My ex and I were together for 5 years. The last year of our relationship, I thought that it was going to be the year. We bought a new car together, had our own place, our careers were advancing. And then I started having pain in my arm. It diminished our sex life, I couldn’t support myself with my arm. I figured it was tendinitis, arthritis, anything but a gooey tumor eating my bone and soft tissue. After my surgery, I was pretty much stuck in bed, as any moving or twisting pushed through the limits of my pain medications. And the physical therapy to follow was my main focus for months. And one day, I got a Facebook message from a girl asking if I was with him. She’s slept with him twice, sent me the photos he sent her, the text messages, the fake profiles… and after investigating, he has been seeking sexual companions for about 9 months before I ended the relationship. It crushed me. I lost who I was. I couldn’t figure out what I liked. I watched my dreams of engagement, a child, and my ideals. Who was I? What did I like to do? It took me months. I had friends from all over the country come stay with me to keep me from going back. And he would beg me. I would get messages non stop. I blocked his number and half a dozen Facebook accounts.

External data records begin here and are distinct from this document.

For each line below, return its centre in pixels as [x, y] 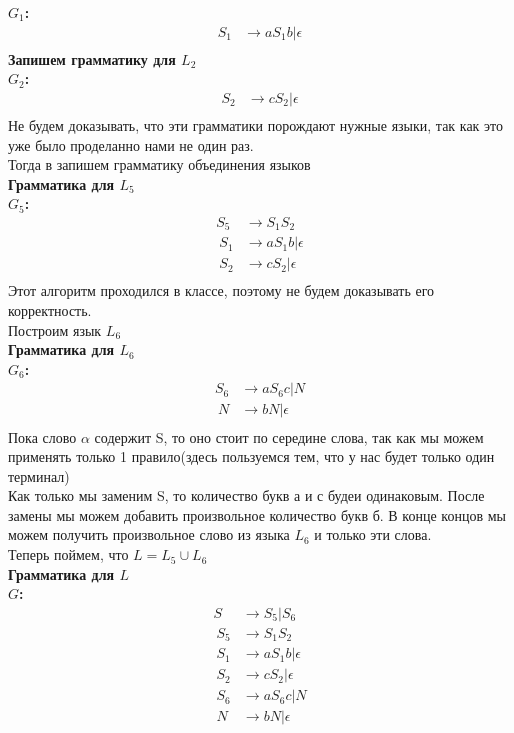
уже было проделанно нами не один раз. [131, 144]
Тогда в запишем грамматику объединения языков [159, 164]
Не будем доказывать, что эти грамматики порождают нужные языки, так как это [256, 124]
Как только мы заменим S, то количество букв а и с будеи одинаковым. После [246, 495]
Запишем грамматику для [92, 58]
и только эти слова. [373, 534]
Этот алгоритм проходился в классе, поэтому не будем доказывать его [221, 290]
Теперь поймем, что [68, 554]
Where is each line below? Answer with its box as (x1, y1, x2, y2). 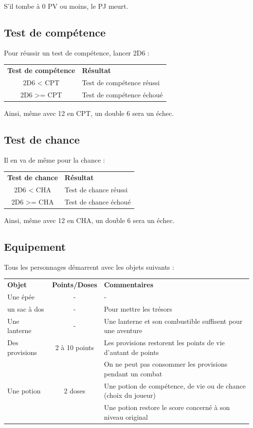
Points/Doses (52, 279, 97, 289)
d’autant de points (104, 347, 159, 357)
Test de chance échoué (64, 196, 131, 206)
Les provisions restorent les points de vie (104, 337, 225, 347)
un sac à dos (7, 303, 44, 314)
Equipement (4, 239, 66, 254)
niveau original (104, 411, 148, 422)
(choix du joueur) (104, 390, 156, 400)
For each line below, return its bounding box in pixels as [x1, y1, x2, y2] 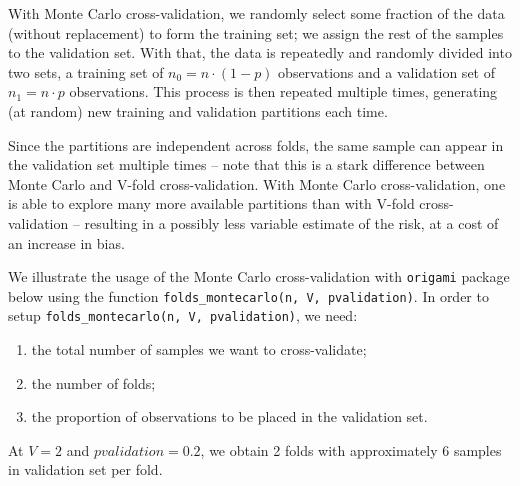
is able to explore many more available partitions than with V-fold [8, 193, 415, 214]
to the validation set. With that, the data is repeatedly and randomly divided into [8, 42, 512, 63]
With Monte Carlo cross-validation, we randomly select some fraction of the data [8, 3, 505, 23]
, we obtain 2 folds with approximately [200, 439, 438, 460]
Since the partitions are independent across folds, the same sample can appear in [8, 134, 504, 155]
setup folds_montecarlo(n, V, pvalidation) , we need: [8, 305, 358, 326]
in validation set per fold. [8, 459, 163, 480]
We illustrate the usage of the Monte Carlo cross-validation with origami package [8, 266, 510, 287]
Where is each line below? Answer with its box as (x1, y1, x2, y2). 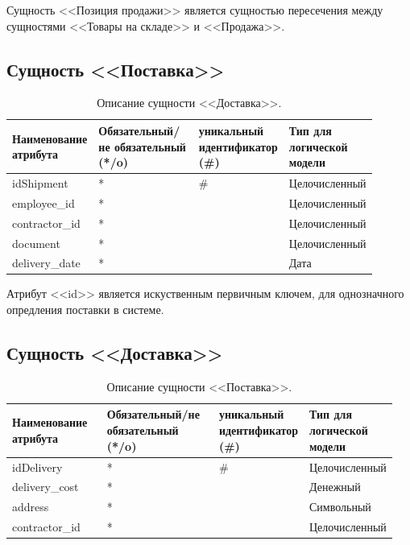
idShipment (12, 175, 68, 192)
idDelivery (12, 458, 63, 475)
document (12, 234, 60, 251)
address (12, 498, 49, 515)
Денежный (309, 478, 361, 495)
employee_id (12, 194, 75, 211)
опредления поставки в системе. (6, 301, 164, 318)
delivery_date (12, 254, 81, 271)
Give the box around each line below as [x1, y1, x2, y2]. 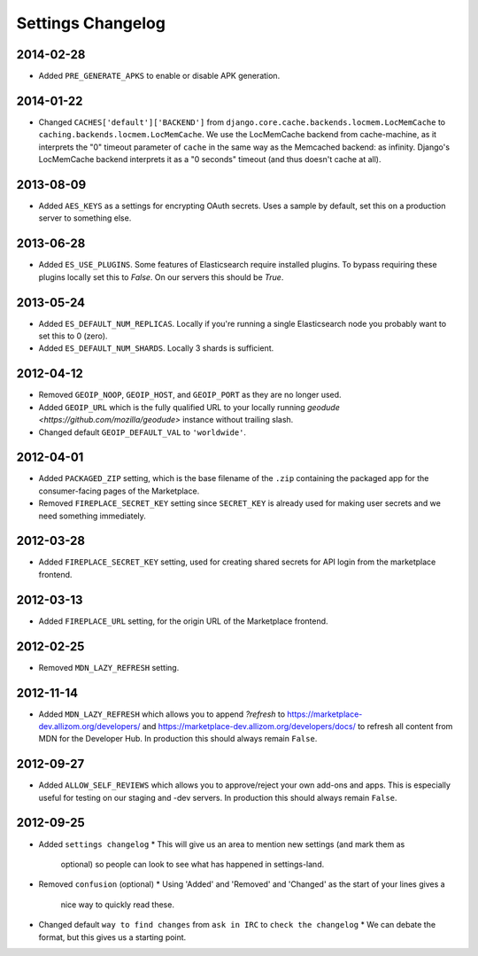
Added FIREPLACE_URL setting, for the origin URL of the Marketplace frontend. [38, 616, 328, 626]
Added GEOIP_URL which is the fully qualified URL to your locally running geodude [38, 401, 340, 412]
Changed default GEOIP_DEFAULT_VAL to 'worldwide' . [38, 426, 247, 438]
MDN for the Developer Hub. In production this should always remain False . [38, 734, 318, 744]
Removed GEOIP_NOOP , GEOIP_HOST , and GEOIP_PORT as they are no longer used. [38, 390, 342, 400]
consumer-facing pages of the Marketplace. [38, 486, 200, 496]
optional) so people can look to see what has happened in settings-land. [60, 859, 325, 869]
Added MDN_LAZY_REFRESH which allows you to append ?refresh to [38, 709, 286, 719]
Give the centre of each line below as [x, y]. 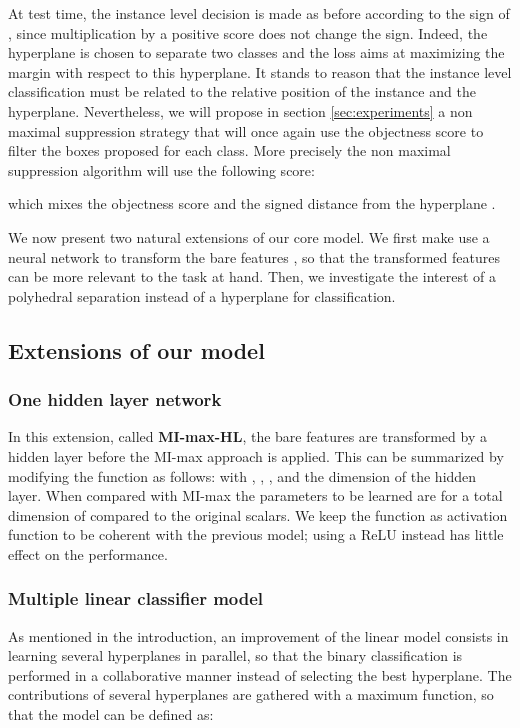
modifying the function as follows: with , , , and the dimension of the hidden [242, 475]
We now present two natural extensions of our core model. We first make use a [249, 236]
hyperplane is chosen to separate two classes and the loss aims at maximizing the [256, 52]
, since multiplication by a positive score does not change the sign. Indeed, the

It’s been almost 2 years, and I sometimes wonder what could have been. What if I unblocked him? What if we fixed things. But I’m this broken now because of what he did. Some things can’t be fixed. Some things aren’t worth fixing. But I’m proud of you for moving forward. You weren’t the one who walked away, she did.

The best revenge is happiness. I wish so many good things for you, and I’m sending you a ton of good juju.